Grounded Analysis: Similar to content analysis in that it uses similar techniques for coding, however you do not start from a defined point. Instead, you allow the data to ‘speak for itself’, with themes emerging from the discussions and conversations.
Social Network Analysis: Examines the links between individuals as a way of understanding what motivates behavior.
Discourse Analysis: Which not only analyses conversation, but also takes into account the social context in which the conversation occurs, including previous conversations, power relationships and the concept of individual identity.
Narrative Analysis: Looks at the way in which stories are told within an organization, in order to better understand the ways in which people think and are organized within groups.
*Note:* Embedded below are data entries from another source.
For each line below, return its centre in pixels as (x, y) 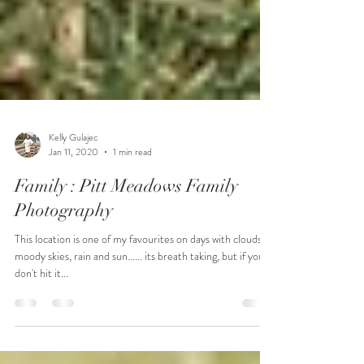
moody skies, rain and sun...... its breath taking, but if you (139, 314)
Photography (64, 269)
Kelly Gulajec (74, 195)
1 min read (132, 210)
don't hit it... (41, 331)
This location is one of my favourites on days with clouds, (139, 297)
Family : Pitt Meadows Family (126, 244)
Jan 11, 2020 (74, 210)
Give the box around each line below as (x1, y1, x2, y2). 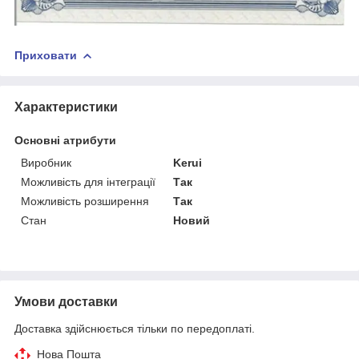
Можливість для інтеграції (21, 175, 155, 189)
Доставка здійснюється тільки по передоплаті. (14, 322, 255, 336)
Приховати (14, 49, 77, 63)
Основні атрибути (14, 134, 116, 147)
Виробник (21, 156, 71, 170)
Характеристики (14, 100, 118, 115)
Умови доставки (14, 295, 118, 309)
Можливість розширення (21, 195, 149, 208)
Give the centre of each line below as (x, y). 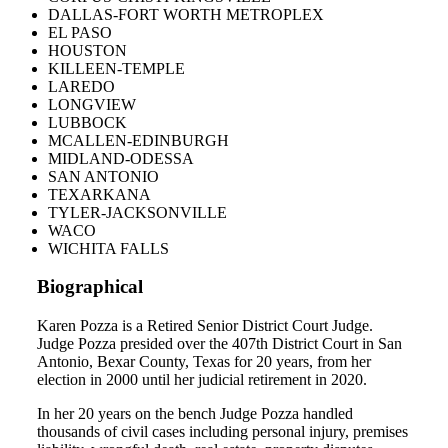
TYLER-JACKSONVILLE (137, 212)
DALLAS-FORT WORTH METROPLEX (186, 14)
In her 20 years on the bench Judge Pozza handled (195, 414)
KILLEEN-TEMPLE (116, 68)
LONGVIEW (92, 104)
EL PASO (80, 32)
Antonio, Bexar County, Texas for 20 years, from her (204, 362)
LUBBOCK (87, 122)
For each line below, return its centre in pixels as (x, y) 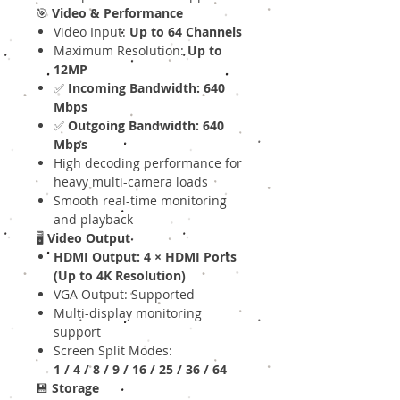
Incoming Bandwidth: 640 (146, 88)
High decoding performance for (148, 163)
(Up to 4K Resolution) (120, 276)
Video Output (89, 238)
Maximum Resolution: (121, 51)
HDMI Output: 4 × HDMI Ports (145, 257)
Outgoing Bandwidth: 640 (146, 126)
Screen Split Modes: (113, 351)
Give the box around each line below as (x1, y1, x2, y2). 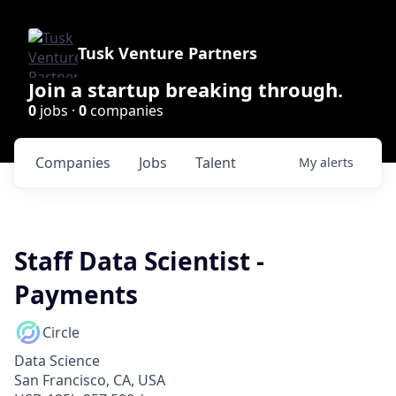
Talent (195, 153, 236, 172)
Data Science (14, 351, 100, 370)
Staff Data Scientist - (14, 244, 264, 278)
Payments (14, 278, 138, 311)
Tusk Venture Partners (78, 42, 257, 64)
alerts (320, 154, 354, 171)
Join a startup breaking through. (28, 76, 343, 103)
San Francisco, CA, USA (14, 370, 165, 390)
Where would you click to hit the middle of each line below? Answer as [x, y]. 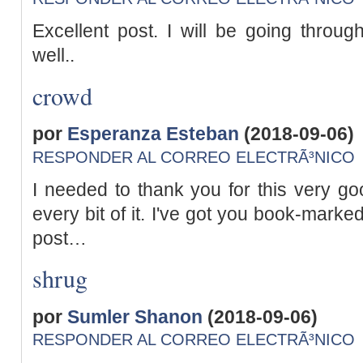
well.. [53, 55]
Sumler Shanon [135, 316]
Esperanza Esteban [153, 134]
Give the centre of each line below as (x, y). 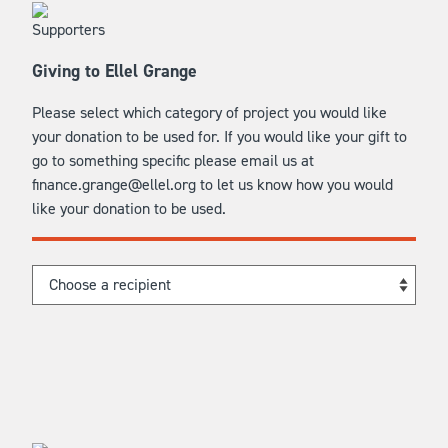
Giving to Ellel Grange (114, 71)
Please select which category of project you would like (209, 112)
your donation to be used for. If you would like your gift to (219, 136)
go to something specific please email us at (173, 160)
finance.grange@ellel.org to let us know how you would (212, 184)
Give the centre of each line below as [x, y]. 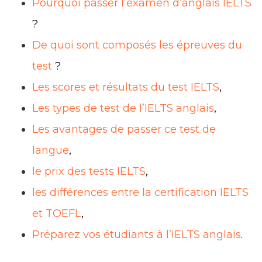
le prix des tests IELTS [89, 171]
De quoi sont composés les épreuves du [137, 45]
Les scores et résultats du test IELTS [126, 87]
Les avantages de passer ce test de [124, 129]
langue [51, 150]
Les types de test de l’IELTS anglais [123, 108]
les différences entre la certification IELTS [140, 192]
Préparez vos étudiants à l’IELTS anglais [137, 234]
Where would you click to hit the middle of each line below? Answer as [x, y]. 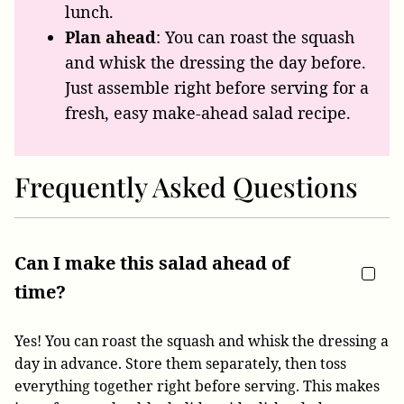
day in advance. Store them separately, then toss [180, 363]
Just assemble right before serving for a [217, 87]
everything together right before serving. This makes [197, 386]
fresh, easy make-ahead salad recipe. [208, 112]
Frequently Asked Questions [186, 186]
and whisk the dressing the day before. [216, 62]
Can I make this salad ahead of [152, 262]
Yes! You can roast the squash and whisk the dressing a [202, 340]
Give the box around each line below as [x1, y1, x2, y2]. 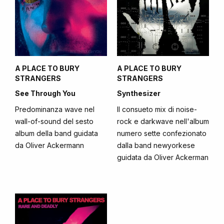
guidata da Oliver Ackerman [117, 153, 208, 161]
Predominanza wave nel [15, 105, 94, 113]
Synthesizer [117, 89, 160, 97]
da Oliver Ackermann [15, 141, 84, 149]
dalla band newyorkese [117, 141, 195, 149]
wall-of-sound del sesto [15, 117, 93, 125]
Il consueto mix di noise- [117, 105, 197, 113]
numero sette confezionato [117, 129, 206, 137]
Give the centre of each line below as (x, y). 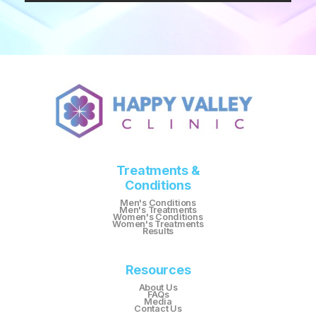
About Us (158, 288)
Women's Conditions (158, 217)
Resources (158, 270)
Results (158, 231)
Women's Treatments (158, 224)
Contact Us (158, 309)
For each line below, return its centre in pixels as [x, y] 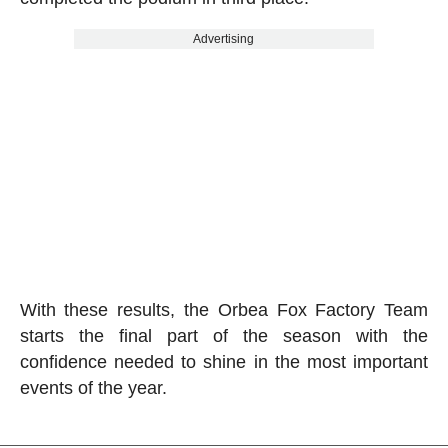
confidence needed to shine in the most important [224, 361]
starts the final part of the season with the [224, 335]
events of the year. [93, 387]
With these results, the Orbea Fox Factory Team [224, 309]
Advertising [224, 38]
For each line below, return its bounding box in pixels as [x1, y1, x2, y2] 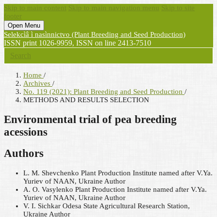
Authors [4, 147, 44, 160]
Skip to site [161, 4, 195, 12]
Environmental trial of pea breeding [4, 113, 177, 125]
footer [4, 12, 22, 20]
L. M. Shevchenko [23, 169, 81, 177]
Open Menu [8, 22, 40, 29]
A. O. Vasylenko [23, 186, 75, 194]
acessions [4, 125, 47, 138]
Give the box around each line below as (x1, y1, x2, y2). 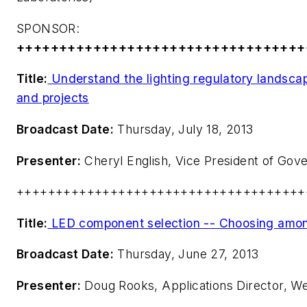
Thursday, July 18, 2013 (114, 121, 254, 136)
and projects (16, 90, 89, 106)
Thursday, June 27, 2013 (114, 247, 259, 262)
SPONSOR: (16, 21, 80, 36)
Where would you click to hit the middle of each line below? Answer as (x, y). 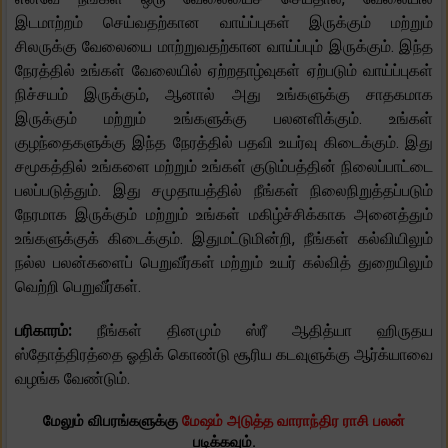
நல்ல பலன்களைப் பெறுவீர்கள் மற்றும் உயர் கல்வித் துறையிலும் (224, 262)
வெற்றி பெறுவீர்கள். (78, 286)
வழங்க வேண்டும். (72, 378)
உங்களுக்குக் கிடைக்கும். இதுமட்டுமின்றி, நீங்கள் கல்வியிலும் (224, 238)
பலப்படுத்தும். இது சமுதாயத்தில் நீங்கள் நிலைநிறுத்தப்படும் (224, 190)
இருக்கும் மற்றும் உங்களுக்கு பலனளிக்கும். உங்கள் (224, 118)
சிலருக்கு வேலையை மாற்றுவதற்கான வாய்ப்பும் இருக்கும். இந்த (224, 46)
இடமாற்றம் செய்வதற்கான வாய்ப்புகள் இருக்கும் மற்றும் (224, 22)

Conversation Analysis: Is largely used in ethnographic research, and assumes that conversations are all governed by rules and patterns which remain the same, whoever is talking. It also assumes that what is said can only be understood by looking at what happened both before and after.
Sometimes you may wish to use one single method, and sometimes you may want to use several, whether all one type or a mixture of Quantitative or Qualitative data. Remember to have a goal or a question you want to answer – once you know what you are trying to learn, you can often come up with a creative way to use the data. It is your research, and only you can decide which methods will suit both your questions and the data itself. Quicktip: Make sure that the method that you use is consistent with the philosophical view that underpins your research, and within the limits of the resources available to you.
4. You do not always have the data you need in the way that you need it.
In a 2014 Teradata study, 42% of respondents said they find access to data cumbersome and not user-friendly. You might have the data, but format is KEY: it might be rife with errors, incomplete, or composed of different datasets that have to be merged. When working with particularly large datasets, oftentimes the greatest timesink – and the biggest challenge – is getting it into the form you need.
5. Not all data is equally available.
Sure, some data may exist free and easy on the Web, but more often than not, the sheer volume, velocity, or variety prevents an easy grab. Furthermore, unless there is an existing API or a vendor makes it easily accessible by some other means, you will ultimately need to write a script or even complex code to get the data the way you want it.
6. While an insight or approach adds value, it may not add enough value.
In Broken Links: Why analytics investments have yet to pay off, from the Economist Intelligence Unit (EIU) and global sales and marketing firm ZS, found that although 70% of business executives rated sales and marketing analytics as “very” or “extremely important”, just 2% are ready to say they have achieved “broad, positive impact.”
In 2013, The Wall Street Journal reported that 44% of information technology professionals said they had worked on big-data initiatives that got scrapped. A major reason for so many false starts is that data is being collected merely in the hope that it turns out to be useful once analyzed. This type of behavior is putting the cart before the horse, and can be disastrous to businesses – again, remember to have a goal or question you want to answer.
Not every new insight is worth the time or effort to integrate it into existing systems. No insight is totally new. If every insight is new, then something is wrong.
Hopefully these tips will set you off in the right direction when you are considering to incorporate additional datasets and their associated analytics platforms into your business process. Good Luck!